Furthermore, because the baffle 351 leaves the upstream gaps 319u unblocked when printing is occurring near the trail edge TE of a print medium, as in FIGS. 5A and 5B, air can flow through the upstream gaps 319u towards the inter-media zone 322 to counteract some of the suction from the inter-media zone 322. This tends to reduce the strength with which air is pulled from other regions, thus reducing the occurrence and/or strength of crossflows. For example, in the state shown in FIG. 5A, the air flowing through the first upstream gap 319u_1 towards the inter-media zone 322 will tend to increase the pressure under the carrier plate 311 in that vicinity, which will relieve some of the pull experienced by air under the printhead 310. Thus, crossflows originating from under the printhead 310 are reduced in strength. Similarly, in the state shown in FIG. 5B, the air flowing through both the upstream gaps 319u meets the airflow needs of the inter-media zone 322, thus counteracting the lowered pressure and reducing the strength of suction from the downstream side of the printhead 310. Thus, crossflows originating from the downstream side of the printhead 310 are reduced in strength.

FIG. 5C illustrates the inter-media zone 322 at a position in which the downstream edge of the inter-media zone 322 (i.e., the trail edge TE of the print medium 305a) is at a downstream trigger location associated with the baffle 351. Specifically, in this example, the inter-media zone 322 reaches this trigger location when the trail edge TE of the print medium 305a is at the downstream edge of the furthest downstream printhead 310 associated with the baffle 351. Thus, at (or shortly before) the timing when the inter-media zone 322 reaches this position, the controller causes one of the actuators (not shown) to move the baffle 351 to the upstream-blocking configuration. In this configuration, the baffle 351 blocks airflow through the upstream gaps 319u while leaving the downstream gaps 319d are unblocked.

In the state illustrated in FIG. 5C, none of the print media 305 are being printed on, and thus crossflows are not a concern at that specific timing. However, after this point in time the print medium 305b will move into the deposition region 312 under the printhead 310 and start being printed on, as shown in FIG. 5D. Thus, the baffle 351 is moved into the upstream-blocking configuration at the timing illustrated in FIG. 5C to be ready to prevent crossflows once printing on the print medium 305b begins. The baffle 351 remains in the upstream-blocking configuration as the inter-media zone 322 continues to move downstream under the printheads 310, as illustrated in FIG. 5E.

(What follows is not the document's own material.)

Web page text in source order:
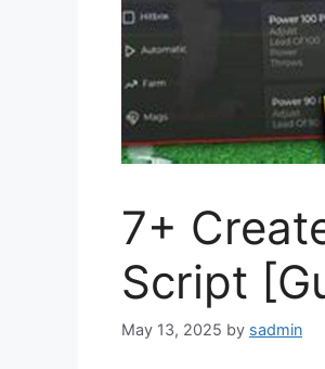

Because the baffle 351 blocks airflow through the upstream gaps 319u when printing is occurring near the lead edge LE of a print medium 305, as in FIGS. 5D and 5E, crossflows that might otherwise flow through these gaps may be eliminated. For example, in the state shown in FIG. 5D, if the baffle 351 were not present, the inter-media zone 322 might pull some air from the first upstream gap 319u_1 and this air would cross through the ink deposition region 312 and might cause image blur. But because the baffle 351 blocks the upstream gaps 319u, this crossflow is prevented. Similarly, in the state shown in FIG. 5E, if the baffle 351 were not present, the inter-media zone 322 might pull some air from the second upstream gap 319u_2 and this air would cross through the ink deposition region 312 and might cause image blur. But because the baffle 351 blocks the upstream gaps 319u, this crossflow is prevented.

Furthermore, because the baffle 351 leaves the downstream gaps 319d unblocked when printing is occurring near the lead edge LE of a print medium 305, as in FIGS. 5D and 5E, air can flow through the downstream gaps 319d towards the inter-media zone 322 to counteract some of the suction from the inter-media zone 322. This tends to reduce the strength with which air is pulled from other regions, thus reducing the occurrence and/or strength of crossflows. For example, in the state shown in FIG. 5D, the air flowing through both the downstream gaps 319d meets the airflow needs of the inter-media zone 322, thus counteracting the lowered pressure and reducing the strength of suction from the upstream side of the printhead 310. Thus, crossflows originating from the upstream side of the printhead 310 are reduced in strength. Similarly, in the state shown in FIG. 5E, the air flowing through the second downstream gap 319d_2 towards the inter-media zone 322 will tend to increase the pressure under the carrier plate 311 in that vicinity, which will relieve some of the pull experienced by air under the printhead 310. Thus, crossflows originating from under the printhead 310 are reduced in strength.

After the inter-media zone 322 has fully passed the printhead module 302 associated with the baffle 351, the position of the baffle 351 becomes less important from the perspective of reducing crossflows, as the inter-media zone 322 will likely be too distant to induce any significant crossflows. Thus, the baffle 351 may be placed in any desired position in this state. For example, the baffle 351 may be moved to the downstream-blocking configuration when the next inter-media zone 322 reaches the upstream trigger location, or at any time before that.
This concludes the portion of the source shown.